El samurai como ausencia


La figura del samurai, primero de formas trágicas y, más tarde, como personaje de acción, agresivo, sombrío, rencoroso, solitario, modesto y psicológicamente golpeado, fue divulgada por la obra del notorio cineasta Akira Kurosawa quien presentó la muerte y la violencia como el talante vital de la epopeya samurai. En la década de los primeros animé le fue encargado a Sumikazu Kouchi, un mangaka1 con vocación política, Hekonai Hanawa y su nueva espada, un filme corto que tenía por protagonista a un samurai.

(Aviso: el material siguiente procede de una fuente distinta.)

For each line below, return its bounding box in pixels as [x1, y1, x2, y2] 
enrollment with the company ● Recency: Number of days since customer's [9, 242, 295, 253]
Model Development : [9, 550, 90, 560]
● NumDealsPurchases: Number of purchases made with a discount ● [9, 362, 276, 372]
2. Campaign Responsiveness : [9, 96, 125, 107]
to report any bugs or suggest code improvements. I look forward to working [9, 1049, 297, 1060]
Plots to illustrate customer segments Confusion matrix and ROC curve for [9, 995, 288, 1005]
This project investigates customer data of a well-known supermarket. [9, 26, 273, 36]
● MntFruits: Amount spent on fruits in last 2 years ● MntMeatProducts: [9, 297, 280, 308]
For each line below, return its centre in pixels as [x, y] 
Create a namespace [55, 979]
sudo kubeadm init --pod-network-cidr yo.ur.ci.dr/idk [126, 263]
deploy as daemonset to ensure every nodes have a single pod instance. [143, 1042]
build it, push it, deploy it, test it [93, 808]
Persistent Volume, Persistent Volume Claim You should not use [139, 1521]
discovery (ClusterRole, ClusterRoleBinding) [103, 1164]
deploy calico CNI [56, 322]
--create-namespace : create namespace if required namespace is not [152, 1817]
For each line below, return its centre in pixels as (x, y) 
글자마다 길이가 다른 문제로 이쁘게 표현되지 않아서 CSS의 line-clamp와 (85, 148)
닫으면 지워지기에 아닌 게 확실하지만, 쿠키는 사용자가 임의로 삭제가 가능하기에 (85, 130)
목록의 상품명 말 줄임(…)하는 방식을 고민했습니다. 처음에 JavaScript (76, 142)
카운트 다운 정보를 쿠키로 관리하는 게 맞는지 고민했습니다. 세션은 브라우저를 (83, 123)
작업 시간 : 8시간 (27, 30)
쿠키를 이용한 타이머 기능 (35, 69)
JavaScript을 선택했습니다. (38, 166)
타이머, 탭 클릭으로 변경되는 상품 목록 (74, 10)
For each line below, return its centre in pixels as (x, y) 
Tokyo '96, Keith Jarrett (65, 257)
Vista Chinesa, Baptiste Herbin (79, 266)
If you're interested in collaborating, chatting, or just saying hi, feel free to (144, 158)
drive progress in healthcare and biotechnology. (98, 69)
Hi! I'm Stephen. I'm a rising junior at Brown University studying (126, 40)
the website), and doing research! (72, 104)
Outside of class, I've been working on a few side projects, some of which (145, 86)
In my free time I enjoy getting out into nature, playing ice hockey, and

Estas sutiles disonancias poéticas en el retrato del samurai son más perceptibles al conocer la suerte de estos durante la Restauración Meiji, cuando sus privilegios declinan sin posible vuelta atrás hasta la muerte oficial del último de ellos, Saigō Takamori. No había nada peor para un samurai sin castillo y sin tierra que la Era Meiji. Las armas están prohibidas, la gente se viste a la europea, la técnica occidental se propaga como una infección, los principios de Bushidō son infringidos en cada esquina: un mundo inaguantable para un temperamento como el de Takeda Sokaku. Si Saigō Takamori fue el último representante de la clase samurai, Takeda fue el último en renunciar al legado, en 1946, cuando muere a sus 84 años.
Vivir hasta esa época, en un mundo en vertiginoso y confuso cambio, obstinado en vestir el traje ancestral con las insignias familiares y los sables ocultos, doblando sutilmente las esquinas con el guiño invariable de la muerte en las espaldas, como pasara Takeda toda su vida adulta, tuvo que ser una sugestiva fuente de inspiración para la cultura visual de esa mitad del siglo. El samurai pasaría a ser una memoria o una apariencia ausente, pero a la vez sería una referencia constante y oscura en la obra de los cineastas, mangakas y animadores hasta el siglo XXI. Parte de la tripulación del Yamato, sin tratarse de una serie de samuráis, fue bautizada con nombres de miembros del Shinsengumi2: Hajime, Yamanami, Hijikata, Tōdō, Okita, Yamazaki. Un modelo de curioso sincretismo es la serie Samurai Champloo, que liga reseñas del shogunato Tokugawa con ironías sobre el letargo occidental de Asia, representado con el hip-hop, el graffiti y cierta estética urbana de los héroes.
Si al hablar del animé estamos narrando la historia de sólo otra técnica de animación o la de una verdadera filosofía de lo visual, no es un tema que podamos resolver ahora, tampoco el de si en su temática se puede vislumbrar la actual identidad japonesa. La idea, acaso, sea la de evitar una forzosa búsqueda de identidades japonesas en lo tradicional, para buscarlas en lo extraño, en lo excepcional, en lo incomodo, en lo anormal, en lo inestable o, por qué no, jamás buscar identidad alguna para no meternos en el problema irresoluble de colisionar con una realidad cultural infinitamente variable y múltiple. En todo caso, intentemos ver en el animé, desde la salida de Mazinger, una noción más original que la del samurai, la del mecha: el robot gigante, o robots gigantes que, que en algunos casos, han sido samuráis gigantes mecánicos.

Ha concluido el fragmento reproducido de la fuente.